**Aim of the exercise**:
Print every record below exactly, minus the pictures.

**Records to use**:
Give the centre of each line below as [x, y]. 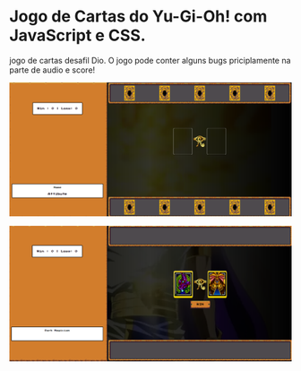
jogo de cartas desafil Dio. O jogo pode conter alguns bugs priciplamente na [150, 60]
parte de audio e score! [52, 70]
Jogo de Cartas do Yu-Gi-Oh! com [138, 17]
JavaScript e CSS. [77, 35]
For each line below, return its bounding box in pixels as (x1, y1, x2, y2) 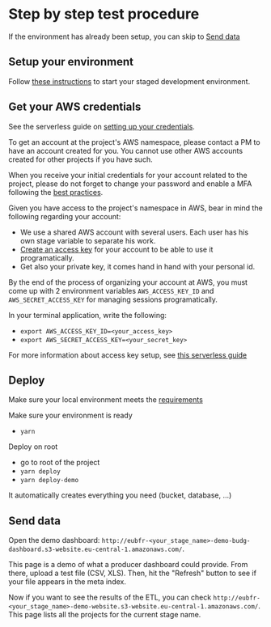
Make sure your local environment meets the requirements (8, 395, 204, 405)
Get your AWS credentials (8, 100, 142, 114)
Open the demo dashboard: (8, 536, 100, 545)
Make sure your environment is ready (8, 410, 133, 421)
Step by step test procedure (8, 5, 200, 23)
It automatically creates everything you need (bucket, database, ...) (8, 490, 232, 500)
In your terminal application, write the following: (8, 310, 167, 320)
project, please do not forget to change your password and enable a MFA (8, 179, 252, 189)
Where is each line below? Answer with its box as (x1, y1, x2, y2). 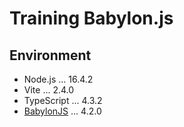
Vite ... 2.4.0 (23, 84, 75, 96)
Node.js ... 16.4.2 (23, 73, 94, 85)
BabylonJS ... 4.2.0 (23, 105, 102, 117)
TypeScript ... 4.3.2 (23, 95, 103, 106)
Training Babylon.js (9, 7, 174, 30)
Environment (9, 47, 92, 64)
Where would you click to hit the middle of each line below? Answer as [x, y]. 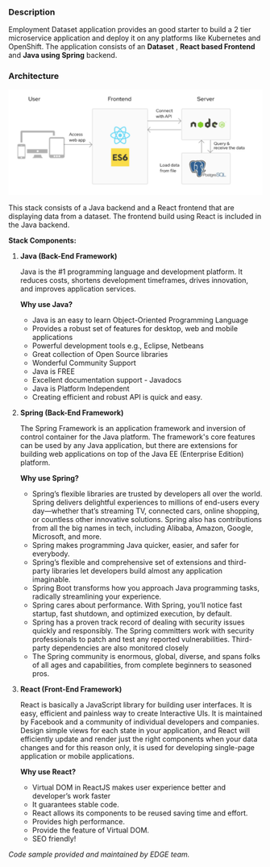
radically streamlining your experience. [97, 597]
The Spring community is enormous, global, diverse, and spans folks [146, 657]
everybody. [51, 554]
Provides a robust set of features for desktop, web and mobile [135, 329]
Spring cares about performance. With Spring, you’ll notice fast [137, 605]
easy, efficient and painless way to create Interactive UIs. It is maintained [141, 714]
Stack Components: [42, 241]
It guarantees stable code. [75, 805]
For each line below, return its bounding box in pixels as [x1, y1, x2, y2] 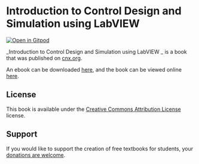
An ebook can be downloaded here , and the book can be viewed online [6, 66, 182, 73]
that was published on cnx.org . [6, 54, 82, 61]
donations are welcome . [6, 151, 66, 159]
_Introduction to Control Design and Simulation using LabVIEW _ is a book [6, 48, 187, 55]
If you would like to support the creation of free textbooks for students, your [6, 145, 193, 152]
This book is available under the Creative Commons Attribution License [6, 106, 181, 113]
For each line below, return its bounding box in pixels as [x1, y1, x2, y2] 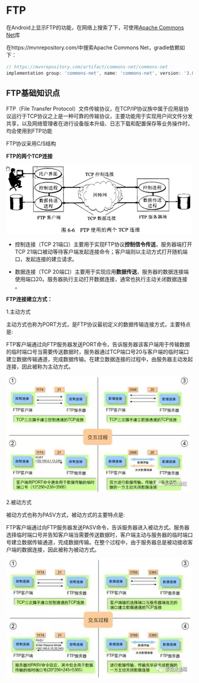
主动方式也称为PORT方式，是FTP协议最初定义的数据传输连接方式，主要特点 [6, 321, 191, 328]
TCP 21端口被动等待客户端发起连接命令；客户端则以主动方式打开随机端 [14, 248, 188, 256]
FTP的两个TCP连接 [6, 152, 53, 159]
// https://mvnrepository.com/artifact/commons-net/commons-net [6, 63, 168, 70]
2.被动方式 [6, 499, 32, 506]
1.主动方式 [6, 308, 31, 315]
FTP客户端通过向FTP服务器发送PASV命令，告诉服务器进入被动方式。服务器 [6, 524, 190, 531]
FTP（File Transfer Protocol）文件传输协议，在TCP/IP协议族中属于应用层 [6, 105, 184, 112]
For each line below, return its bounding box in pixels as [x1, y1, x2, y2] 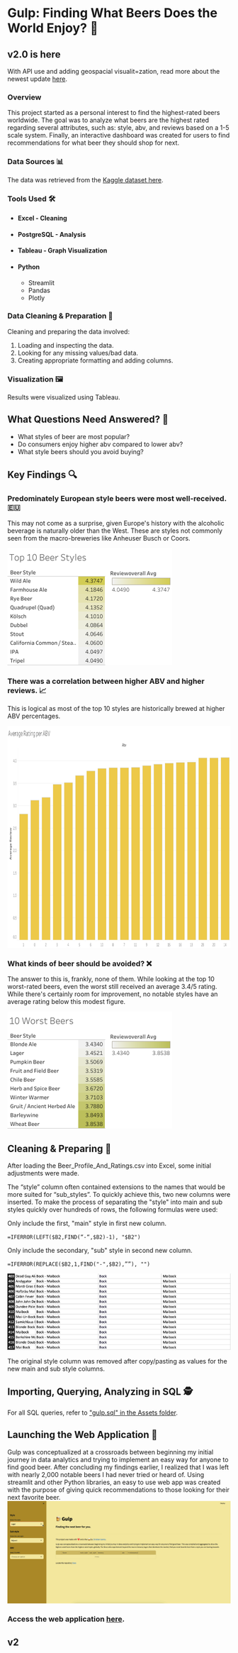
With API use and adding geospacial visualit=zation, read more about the [7, 67, 220, 75]
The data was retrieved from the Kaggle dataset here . [7, 175, 164, 184]
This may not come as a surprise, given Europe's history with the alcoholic [7, 519, 225, 527]
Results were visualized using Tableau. [7, 393, 120, 402]
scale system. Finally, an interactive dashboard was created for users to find [7, 131, 230, 140]
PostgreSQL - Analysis [17, 230, 86, 238]
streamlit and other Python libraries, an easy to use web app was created [7, 1478, 221, 1486]
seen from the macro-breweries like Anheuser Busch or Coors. [7, 534, 191, 542]
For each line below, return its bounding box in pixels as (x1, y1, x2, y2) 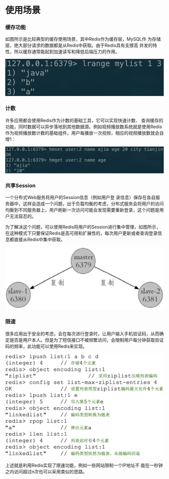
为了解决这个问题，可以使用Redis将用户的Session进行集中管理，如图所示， (5, 224, 161, 230)
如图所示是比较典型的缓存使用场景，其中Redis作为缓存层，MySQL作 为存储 (5, 36, 161, 42)
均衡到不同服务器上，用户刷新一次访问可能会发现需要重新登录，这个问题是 (5, 207, 159, 213)
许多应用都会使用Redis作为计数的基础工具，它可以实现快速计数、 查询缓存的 (5, 117, 163, 123)
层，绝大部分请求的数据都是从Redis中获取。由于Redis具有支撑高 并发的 (5, 42, 153, 48)
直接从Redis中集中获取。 (14, 237, 65, 243)
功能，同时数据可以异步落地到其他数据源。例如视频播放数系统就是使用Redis (5, 124, 162, 130)
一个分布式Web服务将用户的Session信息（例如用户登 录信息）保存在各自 (5, 195, 156, 201)
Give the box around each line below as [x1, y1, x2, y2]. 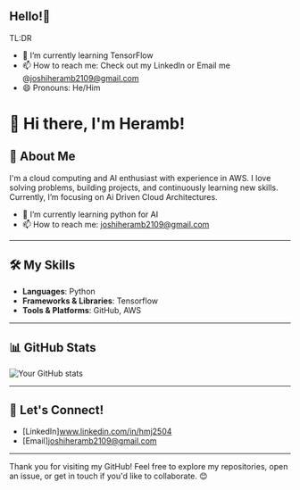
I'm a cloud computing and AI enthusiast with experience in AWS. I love [9, 172, 271, 183]
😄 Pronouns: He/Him [21, 82, 101, 93]
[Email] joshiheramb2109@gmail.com [21, 436, 158, 446]
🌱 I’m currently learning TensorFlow [21, 50, 154, 61]
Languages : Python [21, 286, 96, 296]
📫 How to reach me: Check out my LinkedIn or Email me [21, 60, 230, 71]
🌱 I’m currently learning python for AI [21, 209, 159, 220]
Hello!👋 [9, 9, 51, 24]

**Task response**:
Give the centre of each line below as [x, y]. 
jogo de cartas desafil Dio. O jogo pode conter alguns bugs priciplamente na [150, 60]
parte de audio e score! [52, 70]
Jogo de Cartas do Yu-Gi-Oh! com [138, 17]
JavaScript e CSS. [77, 35]
For each line below, return its bounding box in pixels as (x1, y1, x2, y2) 
Make sure your local environment meets the requirements (8, 395, 204, 405)
Get your AWS credentials (8, 100, 142, 114)
Open the demo dashboard: (8, 536, 100, 545)
Make sure your environment is ready (8, 410, 133, 421)
Step by step test procedure (8, 5, 200, 23)
It automatically creates everything you need (bucket, database, ...) (8, 490, 232, 500)
In your terminal application, write the following: (8, 310, 167, 320)
project, please do not forget to change your password and enable a MFA (8, 179, 252, 189)
Where is each line below? Answer with its box as (x1, y1, x2, y2). 
Vite ... 2.4.0 (23, 84, 75, 96)
Node.js ... 16.4.2 (23, 73, 94, 85)
BabylonJS ... 4.2.0 (23, 105, 102, 117)
TypeScript ... 4.3.2 (23, 95, 103, 106)
Training Babylon.js (9, 7, 174, 30)
Environment (9, 47, 92, 64)
Where would you click to hit the middle of each line below? Answer as [x, y]. 
radically streamlining your experience. [97, 597]
The Spring community is enormous, global, diverse, and spans folks [146, 657]
everybody. [51, 554]
Provides a robust set of features for desktop, web and mobile [135, 329]
Spring cares about performance. With Spring, you’ll notice fast [137, 605]
easy, efficient and painless way to create Interactive UIs. It is maintained [141, 714]
Stack Components: [42, 241]
It guarantees stable code. [75, 805]
For each line below, return its bounding box in pixels as [x1, y1, x2, y2] 
An ebook can be downloaded here , and the book can be viewed online [6, 66, 182, 73]
that was published on cnx.org . [6, 54, 82, 61]
donations are welcome . [6, 151, 66, 159]
_Introduction to Control Design and Simulation using LabVIEW _ is a book [6, 48, 187, 55]
If you would like to support the creation of free textbooks for students, your [6, 145, 193, 152]
This book is available under the Creative Commons Attribution License [6, 106, 181, 113]
For each line below, return its bounding box in pixels as [x1, y1, x2, y2] 
主动方式也称为PORT方式，是FTP协议最初定义的数据传输连接方式，主要特点 [6, 321, 191, 328]
TCP 21端口被动等待客户端发起连接命令；客户端则以主动方式打开随机端 [14, 248, 188, 256]
FTP的两个TCP连接 [6, 152, 53, 159]
// https://mvnrepository.com/artifact/commons-net/commons-net [6, 63, 168, 70]
2.被动方式 [6, 499, 32, 506]
1.主动方式 [6, 308, 31, 315]
FTP客户端通过向FTP服务器发送PASV命令，告诉服务器进入被动方式。服务器 [6, 524, 190, 531]
FTP（File Transfer Protocol）文件传输协议，在TCP/IP协议族中属于应用层 [6, 105, 184, 112]
For each line below, return its bounding box in pixels as [x1, y1, x2, y2] 
With API use and adding geospacial visualit=zation, read more about the [7, 67, 220, 75]
The data was retrieved from the Kaggle dataset here . [7, 175, 164, 184]
This may not come as a surprise, given Europe's history with the alcoholic [7, 519, 225, 527]
Results were visualized using Tableau. [7, 393, 120, 402]
scale system. Finally, an interactive dashboard was created for users to find [7, 131, 230, 140]
PostgreSQL - Analysis [17, 230, 86, 238]
streamlit and other Python libraries, an easy to use web app was created [7, 1478, 221, 1486]
seen from the macro-breweries like Anheuser Busch or Coors. [7, 534, 191, 542]
For each line below, return its bounding box in pixels as (x1, y1, x2, y2) 
为了解决这个问题，可以使用Redis将用户的Session进行集中管理，如图所示， (5, 224, 161, 230)
如图所示是比较典型的缓存使用场景，其中Redis作为缓存层，MySQL作 为存储 (5, 36, 161, 42)
均衡到不同服务器上，用户刷新一次访问可能会发现需要重新登录，这个问题是 (5, 207, 159, 213)
许多应用都会使用Redis作为计数的基础工具，它可以实现快速计数、 查询缓存的 (5, 117, 163, 123)
层，绝大部分请求的数据都是从Redis中获取。由于Redis具有支撑高 并发的 (5, 42, 153, 48)
直接从Redis中集中获取。 (14, 237, 65, 243)
功能，同时数据可以异步落地到其他数据源。例如视频播放数系统就是使用Redis (5, 124, 162, 130)
一个分布式Web服务将用户的Session信息（例如用户登 录信息）保存在各自 (5, 195, 156, 201)
Give the box around each line below as [x1, y1, x2, y2]. 
I'm a cloud computing and AI enthusiast with experience in AWS. I love [9, 172, 271, 183]
😄 Pronouns: He/Him [21, 82, 101, 93]
[Email] joshiheramb2109@gmail.com [21, 436, 158, 446]
🌱 I’m currently learning TensorFlow [21, 50, 154, 61]
Languages : Python [21, 286, 96, 296]
📫 How to reach me: Check out my LinkedIn or Email me [21, 60, 230, 71]
🌱 I’m currently learning python for AI [21, 209, 159, 220]
Hello!👋 [9, 9, 51, 24]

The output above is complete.